# 1984 Raleigh Road Ace UK model



## Mr.RED (Jul 19, 2018)

Gonna keep this short and sweet. My old man scored this 1984 Raleigh Road Ace off the original owner who had it made for him in UK which he raced in Europe then later imported to the states. Reynolds 531 frame/fork, Shimano 600EX/Dura Ace aero full groupo, plastic cover over the headset, Mavic 700c tubulars with sealed shimano dura ace hubs yadda yadda yadda. This bike is a keeper for sure and the pictures will explain it all.


----------



## 66TigerCat (Jul 20, 2018)

Nice score ! Shimano AX, not EX (way better!). Love those brake calipers.


----------



## dnc1 (Jul 20, 2018)

I had a Raleigh Rapide at the time this was new, I always wanted that groupset, especially those brakes!
Lovely machine!


----------



## Mr.RED (Jul 20, 2018)

Thanks for the comments.

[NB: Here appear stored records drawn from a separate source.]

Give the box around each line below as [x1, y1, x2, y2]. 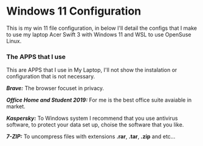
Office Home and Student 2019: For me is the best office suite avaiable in [6, 96, 192, 104]
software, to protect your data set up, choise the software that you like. [6, 121, 184, 128]
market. [6, 103, 26, 110]
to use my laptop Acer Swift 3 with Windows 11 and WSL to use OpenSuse [6, 30, 191, 38]
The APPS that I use [6, 52, 66, 61]
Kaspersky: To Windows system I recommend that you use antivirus [6, 114, 178, 122]
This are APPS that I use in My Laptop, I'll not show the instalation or [6, 66, 177, 74]
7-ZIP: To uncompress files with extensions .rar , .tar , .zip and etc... [6, 133, 176, 141]
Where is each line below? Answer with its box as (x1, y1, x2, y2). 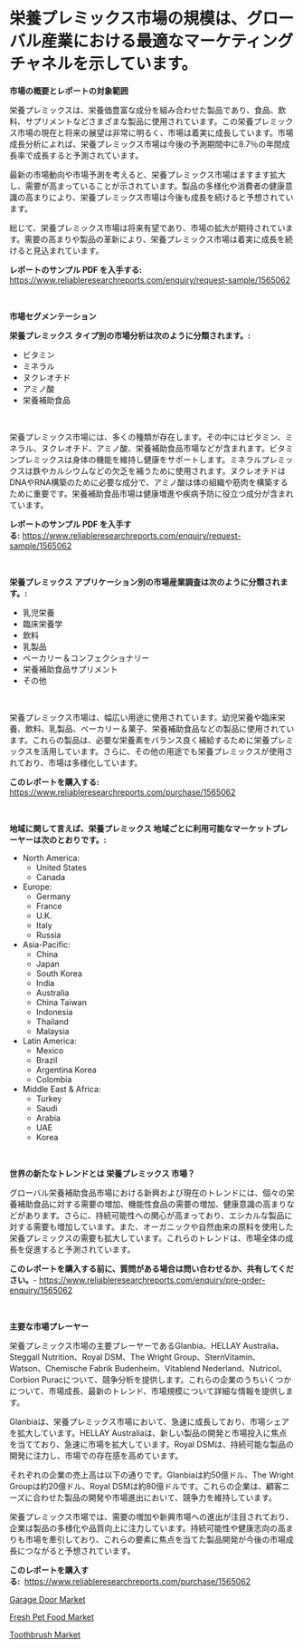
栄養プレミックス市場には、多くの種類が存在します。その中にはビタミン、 (9, 431, 286, 442)
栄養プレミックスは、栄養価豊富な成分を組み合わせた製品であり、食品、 (9, 104, 279, 115)
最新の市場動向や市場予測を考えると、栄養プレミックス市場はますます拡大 (9, 169, 287, 179)
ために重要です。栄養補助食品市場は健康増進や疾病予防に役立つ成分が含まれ (9, 488, 294, 499)
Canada (35, 871, 66, 882)
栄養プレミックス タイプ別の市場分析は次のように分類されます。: (9, 330, 251, 341)
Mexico (35, 1044, 64, 1056)
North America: (22, 852, 80, 863)
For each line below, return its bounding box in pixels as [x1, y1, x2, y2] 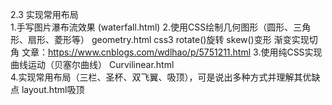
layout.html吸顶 [21, 84, 85, 95]
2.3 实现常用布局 [10, 9, 79, 20]
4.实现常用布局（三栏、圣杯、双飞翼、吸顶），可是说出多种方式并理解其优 [10, 71, 312, 83]
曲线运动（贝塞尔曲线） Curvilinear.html [10, 59, 175, 70]
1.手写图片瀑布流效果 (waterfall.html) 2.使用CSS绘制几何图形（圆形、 [10, 21, 294, 33]
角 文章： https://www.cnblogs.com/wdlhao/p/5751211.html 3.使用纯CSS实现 [10, 46, 323, 58]
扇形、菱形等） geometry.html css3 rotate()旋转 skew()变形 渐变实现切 [27, 34, 318, 45]

I've seen a lot of bikes in my day and this is the first time owning a bike with the Shimano 600 AX/Dura Ace group and the stuff looks awesome. The brakes are unique looking and remind me of Campy Delta brakes. The stem is 3TTT and the handlebars are Shimano Dura Ace which I've never seen before. I haven't done a lot of homework on the model yet but I wonder which US model would be comparable to the Road Ace?


----------



## bulldog1935 (Jul 20, 2018)

Lou has Campy deltas on his Tommasini, and 600 EX derailleurs


----------



## DoggieDodaac (Jul 21, 2018)

Mr.RED said:


> Gonna keep this short and sweet. My old man scored this 1984 Raleigh Road Ace off the original owner who had it made for him in UK which he raced in Europe then later imported to the states. Reynolds 531 frame/fork, Shimano 600EX/Dura Ace aero full groupo, plastic cover over the headset, Mavic 700c tubulars with sealed shimano dura ace hubs yadda yadda yadda. This bike is a keeper for sure and the pictures will explain it all.
> 
> View attachment 840869
> 
> ...



Remarkably handsome road bike. Your Pop is really cool.


----------